== PROBLEM DESCRIPTION ==
Filter the records below down to lines containing "KKIN".

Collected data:
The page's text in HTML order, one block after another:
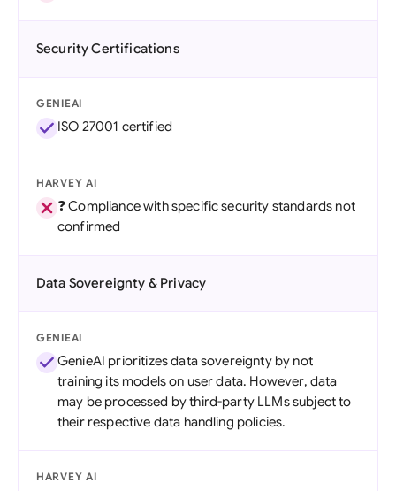
Security Certifications
GENIEAI
ISO 27001 certified
HARVEY AI
❓ Compliance with specific security standards not
confirmed
Data Sovereignty & Privacy
GENIEAI
GenieAI prioritizes data sovereignty by not
training its models on user data. However, data
may be processed by third-party LLMs subject to
their respective data handling policies.
HARVEY AI
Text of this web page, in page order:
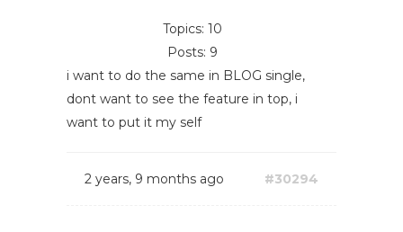
Topics: 10
Posts: 9
i want to do the same in BLOG single,
dont want to see the feature in top, i
want to put it my self
2 years, 9 months ago #30294
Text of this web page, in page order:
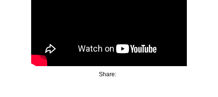
Share:
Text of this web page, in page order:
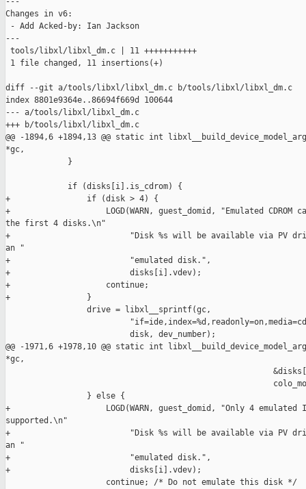
Changes in v6:
- Add Acked-by: Ian Jackson
---
tools/libxl/libxl_dm.c | 11 +++++++++++
1 file changed, 11 insertions(+)
diff --git a/tools/libxl/libxl_dm.c b/tools/libxl/libxl_dm.c
index 8801e9364e..86694f669d 100644
--- a/tools/libxl/libxl_dm.c
+++ b/tools/libxl/libxl_dm.c
@@ -1894,6 +1894,13 @@ static int
*gc,
             }
             if (disks[i].is_cdrom) {
+                if (disk > 4) {
+                    LOGD(WARN, guest_domid, "Emulated CDROM
the first 4 disks.\n"
+                         "Disk %s will be available via PV
an "
+                         "emulated disk.",
+                         disks[i].vdev);
+                    continue;
+                }
                 drive = libxl__sprintf(gc,
                          disk, dev_number);
@@ -1971,6 +1978,10 @@ static int
*gc,
                 } else {
+                    LOGD(WARN, guest_domid, "Only 4 emulated
supported.\n"
+                         "Disk %s will be available via PV
an "
+                         "emulated disk.",
+                         disks[i].vdev);
                     continue; /* Do not emulate this disk */
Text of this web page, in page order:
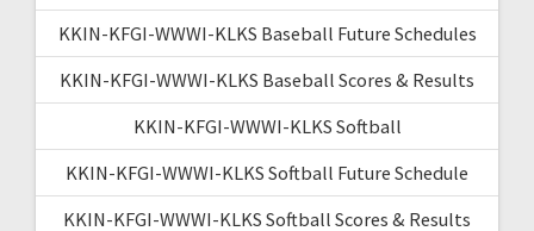
KKIN-KFGI-WWWI-KLKS Baseball Future Schedules
KKIN-KFGI-WWWI-KLKS Baseball Scores & Results
KKIN-KFGI-WWWI-KLKS Softball
KKIN-KFGI-WWWI-KLKS Softball Future Schedule
KKIN-KFGI-WWWI-KLKS Softball Scores & Results
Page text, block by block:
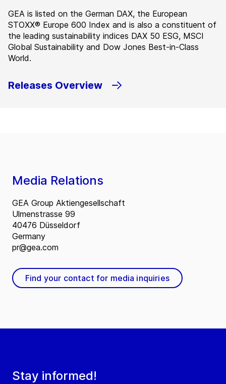
GEA is listed on the German DAX, the European
STOXX® Europe 600 Index and is also a constituent of
the leading sustainability indices DAX 50 ESG, MSCI
Global Sustainability and Dow Jones Best-in-Class
World.
Releases Overview
Stay informed!
Media Relations
GEA Group Aktiengesellschaft
Ulmenstrasse 99
40476 Düsseldorf
Germany
pr@gea.com
Find your contact for media inquiries
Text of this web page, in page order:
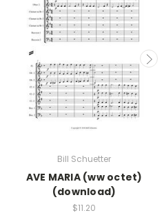
Bill Schuetter
AVE MARIA (ww octet)
(download)
$11.20

== RESPONSE AREA ==
KKIN-KFGI-WWWI-KLKS Baseball Future Schedules
KKIN-KFGI-WWWI-KLKS Baseball Scores & Results
KKIN-KFGI-WWWI-KLKS Softball
KKIN-KFGI-WWWI-KLKS Softball Future Schedule
KKIN-KFGI-WWWI-KLKS Softball Scores & Results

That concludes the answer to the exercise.